S. Thamizhmanii¹, K. Kamarudin, Badrul, A. Saparudin, S. Hassan ¹ Faculty of Mechanical and Manufacturing Engineering

Universiti Tun Hussein Onn Malaysia 86400, Parit Raja, Batu Pahat, Johor, Malaysia.

Abstract:

The hard turning is stand for substitute for grinding process and avoids coolant. Many researches had conducted study and found that it is possible to super finish hard material and possible to obtain surface roughness of 2 – 8 µm by using advanced cutting tool materials like ceramic, CBN and PCBN. The coated ceramic tool was used to machine SCM 440 induction hardened material. The hardness of the material was between 60 to 65 HRC. The turning process was carried under dry cutting condition. There were improvements in surface roughness at high cutting speed, low feed and low depth of cut.

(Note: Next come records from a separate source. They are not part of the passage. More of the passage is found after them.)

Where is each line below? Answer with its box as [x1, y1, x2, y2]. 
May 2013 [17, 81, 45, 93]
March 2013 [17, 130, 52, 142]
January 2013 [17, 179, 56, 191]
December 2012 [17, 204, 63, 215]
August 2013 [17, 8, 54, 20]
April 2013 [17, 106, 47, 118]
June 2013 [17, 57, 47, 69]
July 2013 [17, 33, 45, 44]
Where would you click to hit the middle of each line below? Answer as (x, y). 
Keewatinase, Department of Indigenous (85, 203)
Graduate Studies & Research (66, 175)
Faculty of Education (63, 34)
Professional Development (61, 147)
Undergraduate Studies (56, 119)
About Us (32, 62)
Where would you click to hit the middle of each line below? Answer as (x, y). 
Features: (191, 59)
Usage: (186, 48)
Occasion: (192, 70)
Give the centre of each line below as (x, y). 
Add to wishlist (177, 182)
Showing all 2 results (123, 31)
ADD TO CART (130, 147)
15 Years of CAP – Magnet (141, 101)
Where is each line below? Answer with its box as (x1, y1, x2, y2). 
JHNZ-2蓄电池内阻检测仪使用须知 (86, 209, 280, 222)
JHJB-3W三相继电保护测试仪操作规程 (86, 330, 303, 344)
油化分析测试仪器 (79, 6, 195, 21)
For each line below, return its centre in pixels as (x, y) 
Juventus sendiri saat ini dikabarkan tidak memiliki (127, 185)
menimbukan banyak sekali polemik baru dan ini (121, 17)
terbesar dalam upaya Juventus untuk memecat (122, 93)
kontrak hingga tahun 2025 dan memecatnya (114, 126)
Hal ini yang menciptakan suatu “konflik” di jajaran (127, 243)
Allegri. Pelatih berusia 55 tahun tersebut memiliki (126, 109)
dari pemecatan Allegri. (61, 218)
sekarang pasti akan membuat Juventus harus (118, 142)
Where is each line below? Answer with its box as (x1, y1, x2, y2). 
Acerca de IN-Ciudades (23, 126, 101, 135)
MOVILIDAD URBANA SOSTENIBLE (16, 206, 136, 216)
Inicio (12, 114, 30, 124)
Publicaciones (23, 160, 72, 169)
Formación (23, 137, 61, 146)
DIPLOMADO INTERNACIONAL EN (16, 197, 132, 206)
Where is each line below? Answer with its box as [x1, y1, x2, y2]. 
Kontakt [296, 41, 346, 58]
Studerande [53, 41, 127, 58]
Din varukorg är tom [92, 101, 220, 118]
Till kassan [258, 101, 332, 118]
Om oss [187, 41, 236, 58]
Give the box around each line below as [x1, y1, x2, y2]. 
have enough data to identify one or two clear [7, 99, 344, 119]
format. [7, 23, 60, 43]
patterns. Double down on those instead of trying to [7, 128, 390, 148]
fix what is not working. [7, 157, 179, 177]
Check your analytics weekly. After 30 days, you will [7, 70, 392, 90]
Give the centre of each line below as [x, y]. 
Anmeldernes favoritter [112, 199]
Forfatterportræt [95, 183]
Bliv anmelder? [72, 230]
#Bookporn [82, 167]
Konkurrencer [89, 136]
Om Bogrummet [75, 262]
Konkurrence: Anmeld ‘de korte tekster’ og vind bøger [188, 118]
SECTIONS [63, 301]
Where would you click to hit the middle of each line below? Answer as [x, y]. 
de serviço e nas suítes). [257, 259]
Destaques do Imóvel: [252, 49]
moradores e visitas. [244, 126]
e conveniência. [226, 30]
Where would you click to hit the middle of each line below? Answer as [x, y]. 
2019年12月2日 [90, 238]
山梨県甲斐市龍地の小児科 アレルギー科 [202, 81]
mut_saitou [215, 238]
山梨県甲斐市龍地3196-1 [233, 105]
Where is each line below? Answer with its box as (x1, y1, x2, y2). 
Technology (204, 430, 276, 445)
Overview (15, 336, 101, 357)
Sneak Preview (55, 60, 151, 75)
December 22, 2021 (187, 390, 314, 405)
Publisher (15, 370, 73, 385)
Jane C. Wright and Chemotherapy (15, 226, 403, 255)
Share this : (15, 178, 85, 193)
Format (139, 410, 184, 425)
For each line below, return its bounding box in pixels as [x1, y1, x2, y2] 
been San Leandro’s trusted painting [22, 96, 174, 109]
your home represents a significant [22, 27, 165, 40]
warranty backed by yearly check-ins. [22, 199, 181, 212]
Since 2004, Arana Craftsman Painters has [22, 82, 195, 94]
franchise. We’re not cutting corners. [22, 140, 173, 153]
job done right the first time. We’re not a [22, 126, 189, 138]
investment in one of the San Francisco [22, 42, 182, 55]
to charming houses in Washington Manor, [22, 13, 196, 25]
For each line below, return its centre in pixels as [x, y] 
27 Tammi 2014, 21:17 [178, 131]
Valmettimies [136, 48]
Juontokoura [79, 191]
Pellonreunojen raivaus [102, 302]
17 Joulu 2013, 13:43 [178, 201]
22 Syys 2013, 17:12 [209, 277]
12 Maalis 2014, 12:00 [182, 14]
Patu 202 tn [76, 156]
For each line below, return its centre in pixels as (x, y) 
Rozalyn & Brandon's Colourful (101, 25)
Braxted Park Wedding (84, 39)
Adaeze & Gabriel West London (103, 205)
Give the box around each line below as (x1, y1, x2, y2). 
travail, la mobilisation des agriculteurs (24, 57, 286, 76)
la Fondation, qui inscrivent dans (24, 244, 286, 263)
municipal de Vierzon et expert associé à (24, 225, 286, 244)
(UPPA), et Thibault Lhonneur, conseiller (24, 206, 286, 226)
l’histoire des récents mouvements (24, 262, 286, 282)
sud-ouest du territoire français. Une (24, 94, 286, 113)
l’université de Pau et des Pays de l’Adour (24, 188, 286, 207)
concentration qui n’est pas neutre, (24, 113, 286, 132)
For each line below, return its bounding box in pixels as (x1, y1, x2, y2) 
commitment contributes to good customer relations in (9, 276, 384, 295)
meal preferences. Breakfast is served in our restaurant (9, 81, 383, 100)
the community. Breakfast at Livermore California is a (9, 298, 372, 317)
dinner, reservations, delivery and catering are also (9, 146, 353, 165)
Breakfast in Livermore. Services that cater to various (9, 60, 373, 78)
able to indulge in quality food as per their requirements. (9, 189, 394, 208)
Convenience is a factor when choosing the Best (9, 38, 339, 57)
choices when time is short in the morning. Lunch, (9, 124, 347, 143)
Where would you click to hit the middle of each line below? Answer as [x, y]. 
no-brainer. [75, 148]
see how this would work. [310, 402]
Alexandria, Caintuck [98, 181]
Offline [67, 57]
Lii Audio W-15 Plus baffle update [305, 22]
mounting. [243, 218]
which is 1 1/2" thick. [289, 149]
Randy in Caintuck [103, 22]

There were variations in surface roughness at the point where the hardness is high. Nose wear were dominant in the tool during turning than any other wear.

1. INTRODUCTION

Hard turning of machine parts is production process for future and it is effective means of increasing productive. Hard turning stands for substitution for the grinding process and enables the avoidance of coolant [1]. The elimination of grinding will be of help to environment. It is shown that it is feasible to use hard turning under selected conditions to super finish surfaces, hardened to 65 HRC by induction hardening process, to a surface finish of 2 to 8 µm [1]. Machining of hardened steels using advanced cutting tool materials such as CBN, has certain advantages over the traditional cutting –hardening – grinding practice in terms of improved fatigue strength of the machined parts, increased productivity and reduce energy consumption [2]. The hard turning also gives significant in cost saving and productivity [3]. The development of new cutting tools offer increased hardness, toughness, and strength to cut high hardness materials. These materials include especially coated micro grain carbides, ceramics, CBN and PCBN inserts. In hard turning the property of cutting tool materials must be improved to

reduce the flank wear to make it more suitable for precision applications [4].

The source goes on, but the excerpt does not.